July 31, 2023 — [Repost on Sept. 5, 2023 in case you missed it – plus bonus comment at the end.] A sentence in the “not agreed” section of the G20 climate document written by India, which holds the rotating presidency, stood out (from the document published late July — see below).

Some G20 members emphasized the need for a global peaking of emissions no later than 2025, and reduction in emissions by 60% by 2035 over 2019 levels.

Such a cut would take GHG emissions to 22 billion tons in 2035 from 2019’s record of 55 billion. I’m rounding and using these figures from OurWorldInData.com.

Bear with me on the numbers.

That’s cutting GHG by 3.3 billion per year in the 10 years to 2035. I’m assuming emissions in 2025 are still around 55 billion, which may be heroic, yet it’s meant to be the peak, at least according to “some”.

The truly frightening thing is this: that 3.3 billion ton p.a. pace is much faster that the world achieved in the year of the pandemic, 2020 – a cut of 2.2 billion tons.

That 2035 target by “some G20 members” seems a dramatic slowing in the pace of emission cuts after 2030, assuming the existing 2030 target is being respected.

According to the best climate/IPCC scientists grouped together by the UN:

“In model pathways with no or limited overshoot of 1.5°C, global net anthropogenic CO2 emissions decline by about 45% from 2010 levels by 2030 (40–60% interquartile range), reaching net zero around 2050 (2045–2055 interquartile range).

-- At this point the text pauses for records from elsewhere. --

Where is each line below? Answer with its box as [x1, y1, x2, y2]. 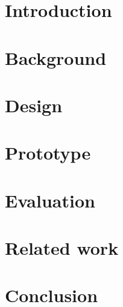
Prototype [5, 140, 91, 165]
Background [5, 45, 107, 70]
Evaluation [5, 187, 95, 212]
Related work [5, 235, 119, 260]
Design [5, 92, 63, 117]
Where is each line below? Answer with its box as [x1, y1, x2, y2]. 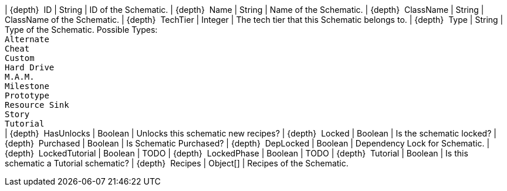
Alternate [5, 35, 49, 44]
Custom [5, 53, 35, 63]
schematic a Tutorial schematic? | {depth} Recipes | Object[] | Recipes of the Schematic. [5, 158, 349, 168]
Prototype [5, 91, 49, 100]
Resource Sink [5, 100, 69, 110]
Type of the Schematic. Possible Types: [5, 25, 158, 35]
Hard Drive [5, 63, 55, 72]
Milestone [5, 81, 49, 91]
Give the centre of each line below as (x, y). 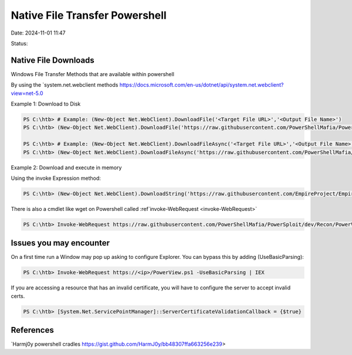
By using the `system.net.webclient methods (65, 85)
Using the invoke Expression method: (56, 178)
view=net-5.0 (27, 93)
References (32, 330)
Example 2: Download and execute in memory (66, 168)
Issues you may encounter (60, 243)
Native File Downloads (53, 60)
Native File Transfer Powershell (89, 15)
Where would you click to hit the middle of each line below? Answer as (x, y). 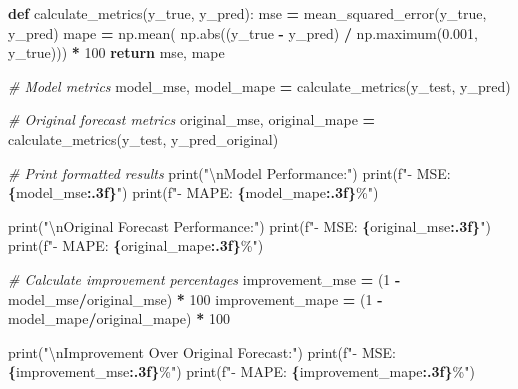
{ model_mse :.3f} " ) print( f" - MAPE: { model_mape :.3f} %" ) (193, 192)
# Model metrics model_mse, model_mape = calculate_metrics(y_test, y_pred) (259, 85)
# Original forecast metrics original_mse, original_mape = (192, 119)
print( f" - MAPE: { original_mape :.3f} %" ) (136, 245)
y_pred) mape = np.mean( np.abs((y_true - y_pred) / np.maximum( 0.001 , (243, 32)
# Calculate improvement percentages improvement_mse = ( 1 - (204, 278)
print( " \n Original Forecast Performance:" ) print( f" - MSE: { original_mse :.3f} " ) (249, 225)
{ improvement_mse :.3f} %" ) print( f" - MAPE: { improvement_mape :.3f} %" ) (241, 371)
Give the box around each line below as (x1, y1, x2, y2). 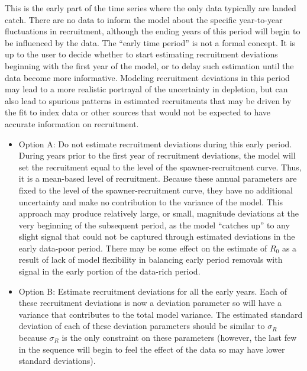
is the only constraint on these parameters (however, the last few (62, 331, 297, 344)
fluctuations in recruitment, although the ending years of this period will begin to (5, 25, 300, 37)
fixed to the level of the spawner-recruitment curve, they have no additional (18, 183, 293, 196)
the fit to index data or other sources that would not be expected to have (5, 106, 271, 118)
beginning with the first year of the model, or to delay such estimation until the (5, 59, 294, 72)
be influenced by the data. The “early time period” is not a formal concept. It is (5, 36, 296, 49)
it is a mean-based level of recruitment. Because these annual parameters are (18, 172, 297, 185)
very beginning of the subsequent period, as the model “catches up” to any (18, 218, 290, 231)

That means emissions are meant to be at 28 billion tons by 2030 under that scenario, which we could round to 30 billion tons.

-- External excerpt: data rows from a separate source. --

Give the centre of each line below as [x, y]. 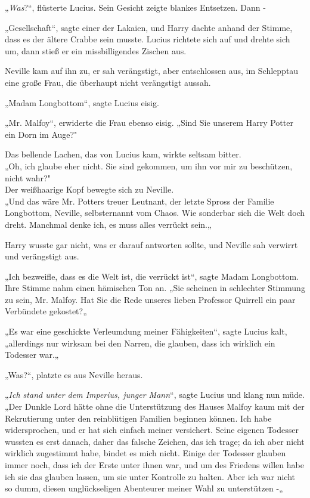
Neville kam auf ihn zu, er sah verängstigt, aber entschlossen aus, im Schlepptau [152, 71]
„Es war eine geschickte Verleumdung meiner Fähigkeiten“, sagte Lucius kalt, [146, 331]
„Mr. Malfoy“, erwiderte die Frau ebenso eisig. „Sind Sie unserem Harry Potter [149, 123]
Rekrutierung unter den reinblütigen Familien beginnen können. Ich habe [138, 418]
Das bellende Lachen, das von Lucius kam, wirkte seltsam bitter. [123, 154]
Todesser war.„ [32, 355]
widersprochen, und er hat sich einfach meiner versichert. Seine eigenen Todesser [152, 430]
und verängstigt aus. [42, 256]
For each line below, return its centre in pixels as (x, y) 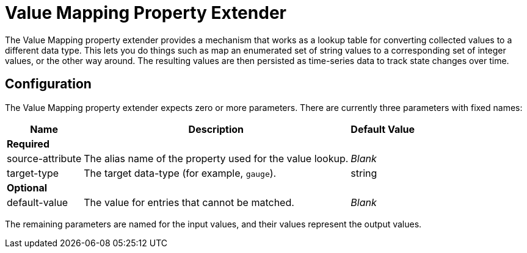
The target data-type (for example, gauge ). (180, 173)
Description (216, 129)
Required (28, 144)
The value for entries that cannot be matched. (189, 202)
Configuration (48, 84)
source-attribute (44, 158)
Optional (27, 187)
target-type (33, 173)
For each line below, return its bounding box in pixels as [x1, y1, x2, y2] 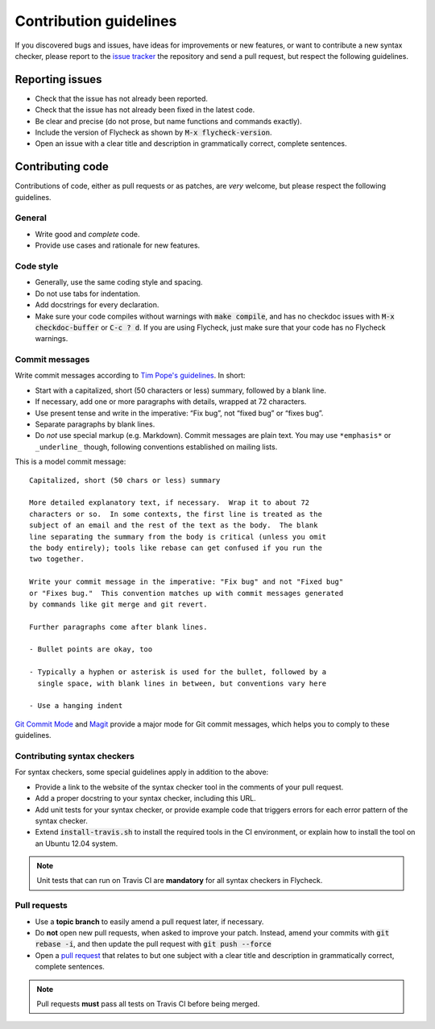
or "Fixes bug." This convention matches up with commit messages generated [29, 589, 344, 598]
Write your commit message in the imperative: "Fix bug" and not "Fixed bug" [29, 577, 344, 586]
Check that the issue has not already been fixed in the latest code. [35, 105, 255, 115]
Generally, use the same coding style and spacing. [35, 277, 203, 287]
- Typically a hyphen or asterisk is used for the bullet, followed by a [29, 668, 327, 677]
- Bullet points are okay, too [29, 645, 153, 654]
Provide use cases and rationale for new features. [35, 240, 201, 250]
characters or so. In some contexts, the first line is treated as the [29, 509, 322, 519]
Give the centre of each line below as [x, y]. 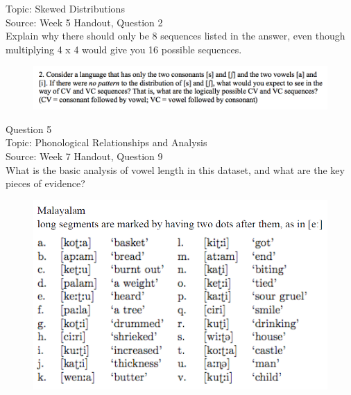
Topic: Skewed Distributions [65, 8]
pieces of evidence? [45, 183]
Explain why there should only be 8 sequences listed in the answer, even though [175, 36]
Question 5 [29, 129]
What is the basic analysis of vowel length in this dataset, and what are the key [175, 169]
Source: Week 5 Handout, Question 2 [84, 22]
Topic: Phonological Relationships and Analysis [106, 142]
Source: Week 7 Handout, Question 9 [84, 156]
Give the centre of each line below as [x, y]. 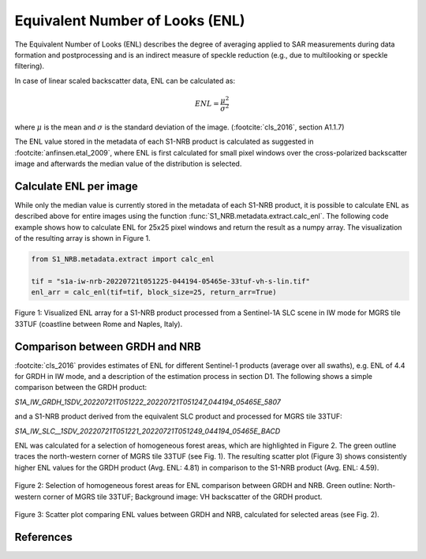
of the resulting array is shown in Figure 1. [82, 238]
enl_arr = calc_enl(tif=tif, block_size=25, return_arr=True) [154, 293]
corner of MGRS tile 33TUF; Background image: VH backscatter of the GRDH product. [183, 497]
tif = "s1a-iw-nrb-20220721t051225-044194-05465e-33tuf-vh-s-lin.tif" [171, 281]
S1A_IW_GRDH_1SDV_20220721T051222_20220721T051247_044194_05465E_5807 [148, 402]
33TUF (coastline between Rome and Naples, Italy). [99, 324]
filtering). [30, 66]
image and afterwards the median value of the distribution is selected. [128, 164]
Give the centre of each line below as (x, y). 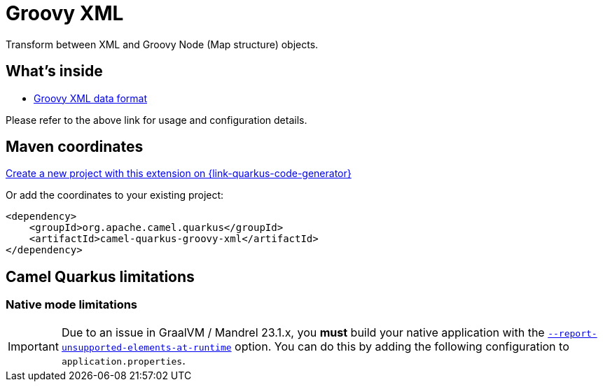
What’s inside (54, 71)
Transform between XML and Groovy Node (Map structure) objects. (162, 44)
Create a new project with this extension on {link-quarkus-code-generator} (179, 174)
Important (33, 346)
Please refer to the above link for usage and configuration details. (157, 120)
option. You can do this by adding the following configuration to (402, 346)
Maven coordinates (75, 147)
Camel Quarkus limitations (100, 276)
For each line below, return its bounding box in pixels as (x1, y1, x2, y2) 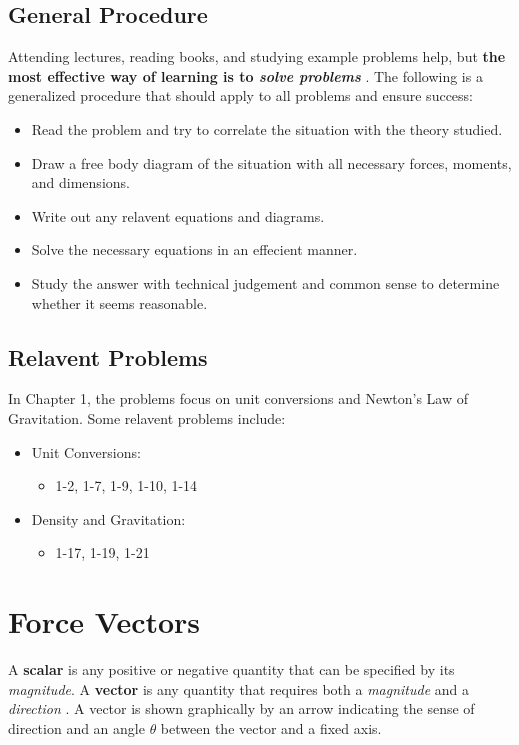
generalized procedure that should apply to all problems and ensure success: (8, 85, 473, 106)
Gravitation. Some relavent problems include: (8, 407, 286, 428)
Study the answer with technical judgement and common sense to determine (31, 272, 500, 293)
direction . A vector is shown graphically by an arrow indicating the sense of (8, 698, 475, 719)
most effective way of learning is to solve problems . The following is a (8, 65, 483, 86)
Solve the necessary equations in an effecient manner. (31, 239, 358, 260)
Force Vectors (8, 601, 201, 642)
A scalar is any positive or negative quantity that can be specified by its (8, 659, 455, 680)
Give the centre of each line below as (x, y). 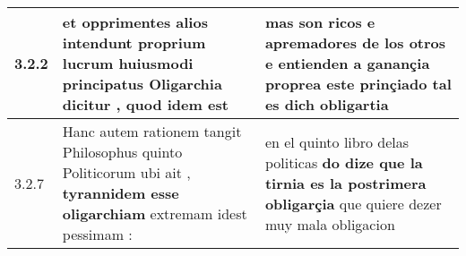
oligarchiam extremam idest (155, 213)
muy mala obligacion (330, 224)
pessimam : (97, 234)
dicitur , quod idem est (145, 104)
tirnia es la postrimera (345, 183)
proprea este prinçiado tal (358, 84)
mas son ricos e (320, 22)
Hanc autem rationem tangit (152, 131)
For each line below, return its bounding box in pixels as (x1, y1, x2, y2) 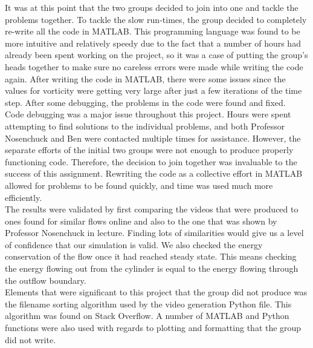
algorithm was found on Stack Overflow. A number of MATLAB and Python (5, 309, 289, 322)
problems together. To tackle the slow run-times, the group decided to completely (5, 13, 307, 25)
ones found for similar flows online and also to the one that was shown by (5, 214, 277, 227)
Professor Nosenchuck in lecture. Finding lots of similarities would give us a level (5, 226, 304, 239)
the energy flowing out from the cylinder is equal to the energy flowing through (5, 262, 298, 275)
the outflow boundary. (5, 274, 86, 286)
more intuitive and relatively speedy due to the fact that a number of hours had (5, 36, 301, 49)
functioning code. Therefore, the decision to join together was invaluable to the (5, 155, 297, 168)

Unfortunately, the document from over the weekend didn’t seem to mention the earlier 2030 target — the 45% cut.

That’s sort of understandable because hitting that target would require emission cuts of more than 5 billion tons a year in 2026-2030. That’s double the pandemic pace and seems unrealistic (to say the least).

Given that stretch, it’s also understandable that cuts will revert to a “pandemic pace” in the 2031-2035 period of about 2 billion tons a year — a period when reductions will be much harder to find.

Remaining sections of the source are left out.